The Rangers were officially eliminated from contention on Tuesday night, the first team in baseball with that distinction. They have the worst record in the majors. The Rangers are also expecting to contend next season, probably with a plan of “Get everyone back and add more talent.” Just like the Mets after 2008.

Don’t freak out just yet. I’m going to spend most of the rest of the article explaining why the Rangers aren’t exactly like the Mets. The specter of the 2009 Mets hangs over the head of every team, though. There’s how quickly it can happen. Here’s how quickly a team can disappear for five, 10, 15 years. One minute the Giants had Barry Bonds in left field with 45 home runs and a .609 on-base percentage. The next they had Pedro Feliz starting in left, and they were irrelevant for several years.

The offseason plan of “Get everyone back and add more talent” makes sense for the Rangers.

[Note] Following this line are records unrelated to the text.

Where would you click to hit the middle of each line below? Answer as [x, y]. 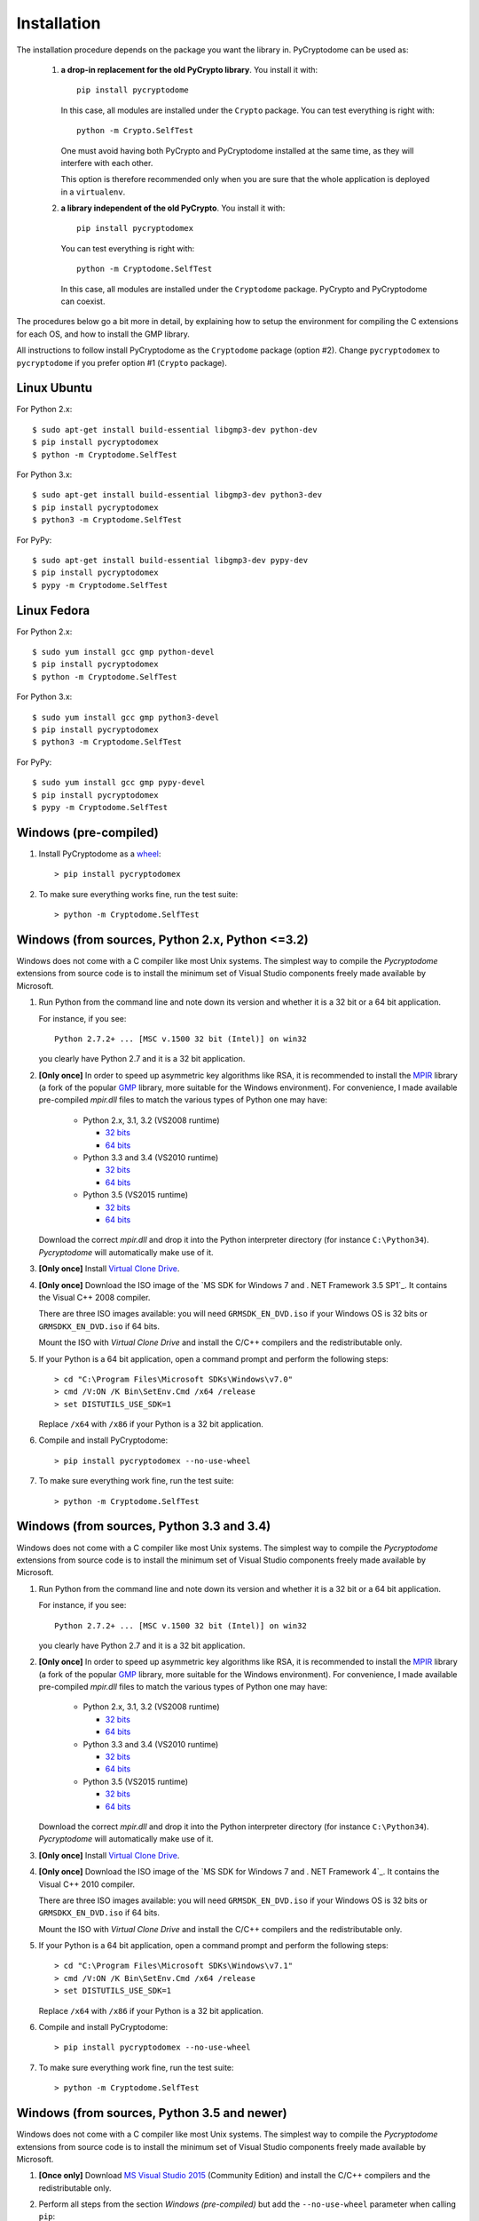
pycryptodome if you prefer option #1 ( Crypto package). [122, 362]
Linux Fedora [53, 610]
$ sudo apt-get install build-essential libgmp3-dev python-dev [175, 430]
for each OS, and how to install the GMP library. [103, 334]
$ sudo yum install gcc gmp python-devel [123, 652]
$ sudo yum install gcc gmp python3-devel [126, 717]
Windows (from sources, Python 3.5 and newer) [152, 2113]
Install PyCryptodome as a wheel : [100, 854]

Here’s a projected roster for next year, assuming the offseason will heal most of the literal wounds:

C - Robinson Chirinos or mystery catcher
1B - Prince Fielder
2B - Jurickson Profar/Rougned Odor
SS - Elvis Andrus/Jurickson Profar
3B - Adrian Beltre
LF - Shin-Soo Choo
CF - Leonys Martin
RF - Mystery right fielder (assuming Alex Rios’s option not picked up)
DH - Mystery DH or Mitch Moreland

P - Yu Darvish
P - Derek Holland
P - Alexi Ogando
P - Mystery pitcher or in-house youngster until Martin Perez comes back
P - Mystery pitcher or in-house youngster

How you feel about that roster probably has to do with a couple of things: How you feel about Prince Fielder, and how you feel about Shin-Shoo Choo. Both of them are in the early stages of awful contracts. Both of them aren’t exactly ancient, though, and they have a recent history of being excellent. If you’re writing them off, you’re writing off the 2015 Rangers. If you think they have a chance to contribute next year, you think the Rangers have a chance to rebound. I’m in the latter camp, which means that roster up there intrigues me. There’s youth and elite talent, with Joey Gallo lurking in the background. Pick the five or six best players from the list, and you’ll have a heckuva head start for any team.

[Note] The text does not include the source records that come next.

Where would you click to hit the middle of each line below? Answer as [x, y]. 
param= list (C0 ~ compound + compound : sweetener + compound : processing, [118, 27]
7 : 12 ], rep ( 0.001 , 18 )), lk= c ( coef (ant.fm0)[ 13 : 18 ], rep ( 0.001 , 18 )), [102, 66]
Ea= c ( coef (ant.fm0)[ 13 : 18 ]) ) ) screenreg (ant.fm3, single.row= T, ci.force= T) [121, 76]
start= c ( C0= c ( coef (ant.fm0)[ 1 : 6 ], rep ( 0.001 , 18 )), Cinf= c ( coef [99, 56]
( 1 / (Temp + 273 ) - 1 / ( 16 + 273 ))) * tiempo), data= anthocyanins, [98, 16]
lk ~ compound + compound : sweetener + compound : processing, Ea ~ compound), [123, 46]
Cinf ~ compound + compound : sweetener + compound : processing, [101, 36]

It’s a roster you can work with, a roster that’s worth patching instead of razing. Bringing up the 2009 Mets is relevant in a lot of ways, but so is bringing up the 2012 Red Sox, who were sucked into a Murphy’s Law whirlpool, only to get spit out with a trophy on the other side of the planet. Writing the Rangers off for the next couple years is probably a bad idea, especially before you see what they do in the offseason.

Derek Holland made his season debut on the night the Rangers were eliminated, and there’s a nifty symmetry there. He pitched brilliantly, just the kind of encouragement the Rangers needed. That one start was the little plant from WALL-E, some life and hope just waiting to rise out of the rubble. Not everything bad that happened this season was because of injuries -- gee, I can’t believe J.P. Arencibia didn’t work out -- and the red flags on Fielder and Choo look a lot redder with the benefit of hindsight. Still, the Rangers are still built to win now, even if they’re currently winning fewer games than anyone else in baseball.

Get everyone back and add more talent. It’s worked before. It’s failed before. It’s not like the Rangers have another choice.